Uno che insegna qualcosa (per quanto insignificante essa sia) con una tale disinvoltura, merita solo approvazione e rispetto, specie considerando che l’altro a cui l’ho visto fare (benché con un’altro livello di maestria) sia Stefano Benni.

2
La conclusione: Fight Night è ciò che otterremmo se facessimo dirigere Transformers al Redford dell’impegno sociale. E’ Sorrentino con un soggetto da B-movie.
Un’americanata allucinante, fatta di eroi belli e stupidi che sconfiggono un Male non meglio identificato con gigantesche dosi di stupidità e coraggio, dove i cattivi veri li riconosci perché sono dei cessi. Nonostante ciò, un’americanata voluta e ben congegnata in ogni sua fibra muscolare, arricchita di una cultura non imposta, ma porta con sarcastica cortesia, gradini che uno può decidere di salire o saltare a pié pari.
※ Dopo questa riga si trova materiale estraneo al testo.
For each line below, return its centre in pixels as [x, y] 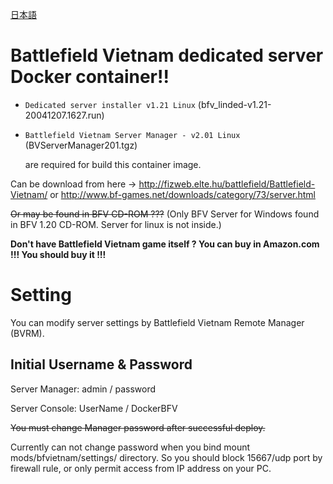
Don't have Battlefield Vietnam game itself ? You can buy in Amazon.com [165, 244]
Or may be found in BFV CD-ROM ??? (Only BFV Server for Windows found [165, 214]
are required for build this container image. [113, 164]
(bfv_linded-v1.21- [234, 104]
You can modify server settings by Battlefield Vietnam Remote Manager [157, 322]
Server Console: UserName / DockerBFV [94, 408]
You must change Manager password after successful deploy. [138, 427]
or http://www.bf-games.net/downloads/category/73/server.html [182, 194]
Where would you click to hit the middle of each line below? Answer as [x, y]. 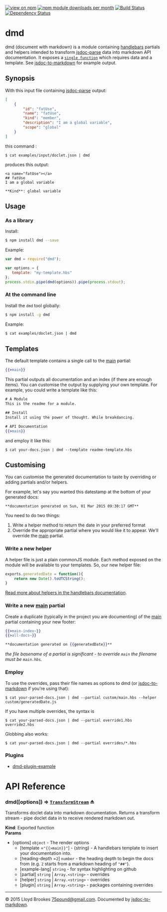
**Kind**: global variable [33, 191]
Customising [25, 465]
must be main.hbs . [24, 659]
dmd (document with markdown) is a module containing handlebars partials [83, 47]
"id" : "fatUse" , [40, 109]
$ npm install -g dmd [28, 315]
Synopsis [20, 78]
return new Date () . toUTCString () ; [50, 579]
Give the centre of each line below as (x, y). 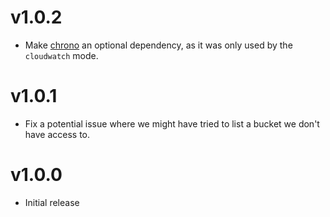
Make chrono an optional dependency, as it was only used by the (158, 45)
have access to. (57, 134)
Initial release (52, 202)
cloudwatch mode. (61, 55)
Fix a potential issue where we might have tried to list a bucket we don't (172, 123)
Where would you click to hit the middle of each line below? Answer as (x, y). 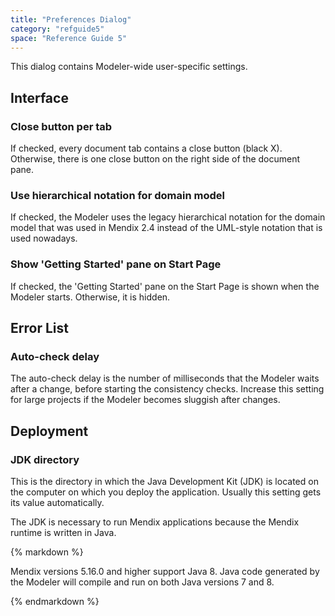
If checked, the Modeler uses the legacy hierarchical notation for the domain (168, 217)
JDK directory (45, 459)
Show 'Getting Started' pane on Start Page (116, 264)
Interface (39, 97)
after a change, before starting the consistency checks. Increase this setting (167, 389)
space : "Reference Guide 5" (69, 38)
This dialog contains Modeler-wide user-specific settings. (129, 67)
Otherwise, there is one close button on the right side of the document (155, 159)
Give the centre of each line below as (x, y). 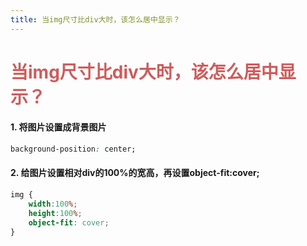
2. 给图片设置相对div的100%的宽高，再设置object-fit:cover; (135, 173)
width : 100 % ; (53, 204)
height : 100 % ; (55, 213)
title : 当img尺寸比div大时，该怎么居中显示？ (95, 19)
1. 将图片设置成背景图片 (58, 127)
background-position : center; (73, 149)
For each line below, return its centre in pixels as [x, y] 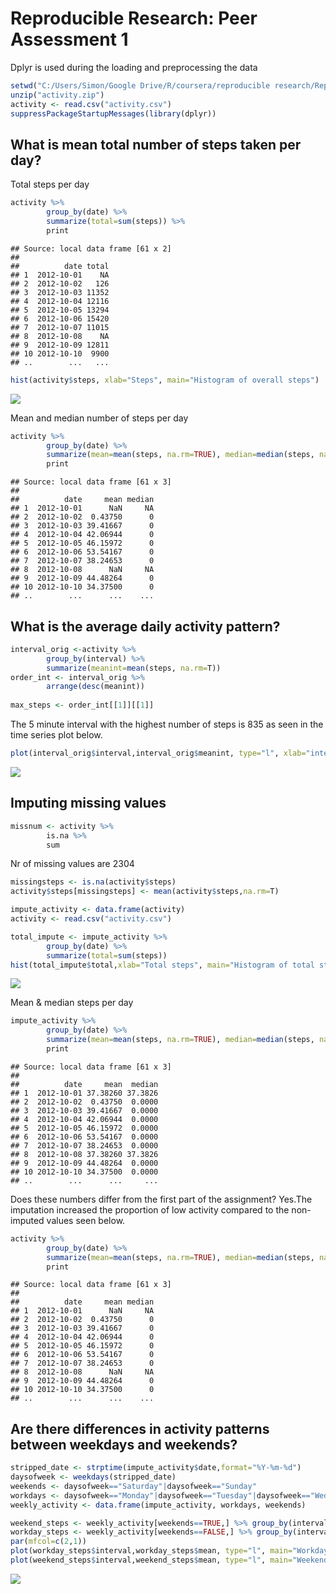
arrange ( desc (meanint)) [95, 687]
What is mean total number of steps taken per [156, 144]
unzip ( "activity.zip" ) [57, 95]
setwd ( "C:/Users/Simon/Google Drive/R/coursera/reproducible [140, 85]
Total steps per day [50, 184]
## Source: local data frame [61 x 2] [91, 248]
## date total [60, 266]
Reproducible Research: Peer [134, 18]
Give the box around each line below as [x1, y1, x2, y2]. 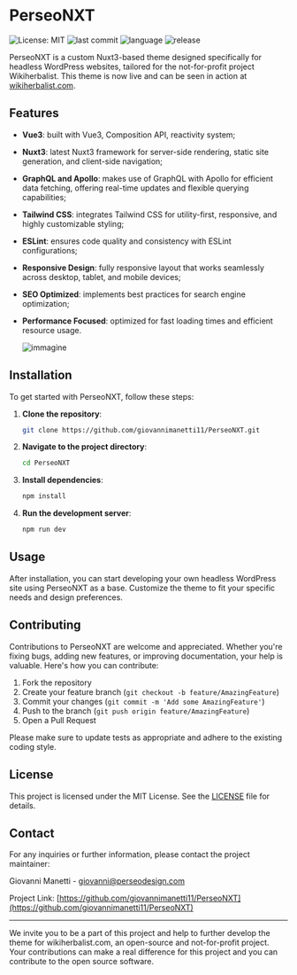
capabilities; [21, 191, 66, 202]
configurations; [21, 245, 78, 255]
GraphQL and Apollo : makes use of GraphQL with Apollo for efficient [21, 173, 274, 183]
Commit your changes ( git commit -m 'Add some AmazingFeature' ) [21, 696, 265, 706]
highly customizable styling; [21, 218, 125, 229]
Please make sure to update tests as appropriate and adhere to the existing [9, 732, 283, 743]
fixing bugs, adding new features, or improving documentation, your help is [9, 651, 284, 661]
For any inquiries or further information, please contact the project [9, 849, 250, 860]
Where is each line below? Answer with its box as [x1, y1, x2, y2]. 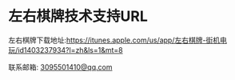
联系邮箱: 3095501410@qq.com [8, 62, 113, 72]
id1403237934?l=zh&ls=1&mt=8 [18, 45, 123, 54]
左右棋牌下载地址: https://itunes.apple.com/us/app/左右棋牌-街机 [8, 35, 221, 45]
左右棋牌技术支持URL [8, 7, 148, 26]
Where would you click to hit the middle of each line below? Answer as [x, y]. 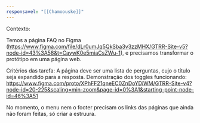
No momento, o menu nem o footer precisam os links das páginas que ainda [100, 107]
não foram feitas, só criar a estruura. [51, 113]
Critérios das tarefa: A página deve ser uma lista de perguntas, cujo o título [98, 70]
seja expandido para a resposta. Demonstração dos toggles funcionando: [96, 77]
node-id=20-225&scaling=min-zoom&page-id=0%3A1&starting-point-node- [100, 89]
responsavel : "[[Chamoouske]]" [45, 12]
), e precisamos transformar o [157, 53]
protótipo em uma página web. [44, 59]
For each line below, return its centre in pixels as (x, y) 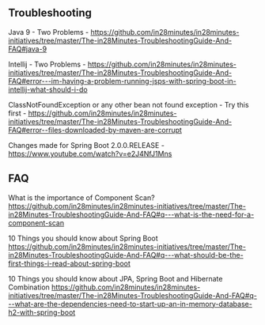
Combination (29, 287)
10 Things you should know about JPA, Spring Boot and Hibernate (115, 278)
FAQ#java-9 (28, 49)
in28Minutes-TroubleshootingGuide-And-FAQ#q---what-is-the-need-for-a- (131, 214)
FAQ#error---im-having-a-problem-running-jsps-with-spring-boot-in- (122, 81)
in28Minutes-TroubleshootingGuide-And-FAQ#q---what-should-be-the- (126, 255)
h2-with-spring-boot (42, 312)
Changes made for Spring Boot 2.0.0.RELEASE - (86, 145)
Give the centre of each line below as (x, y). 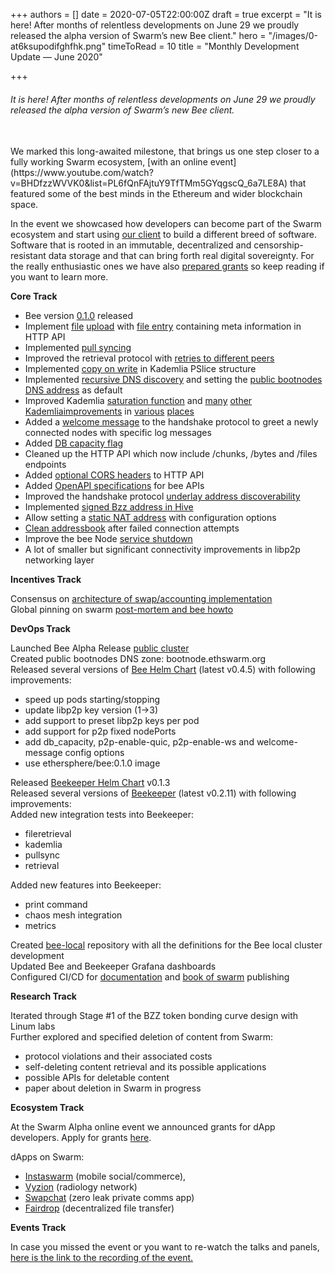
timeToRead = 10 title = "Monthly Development (204, 46)
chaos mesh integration (73, 915)
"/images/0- (293, 35)
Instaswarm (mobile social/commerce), (105, 1176)
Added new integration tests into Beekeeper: (102, 815)
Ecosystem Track (47, 1108)
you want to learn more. (59, 277)
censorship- (278, 245)
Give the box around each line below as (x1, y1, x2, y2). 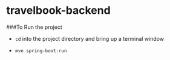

Letterariamente, Fight Night è il prototipo di ciò che dovrebbe essere un libro veramente pop: fruibile, ben congegnato, limato e pensato, ma non per questo vuoto, un vino che si può tracannare per il gusto dell’ebrezza o sorseggiare attentamente per carpirne i mille sapori e riferimenti.
A ben pensarci, il libro più o meno costa anche come una buona bottiglia di vino.
E come si dice dalle mie parti, cari ragazzi, ubriacatevi di vino buono.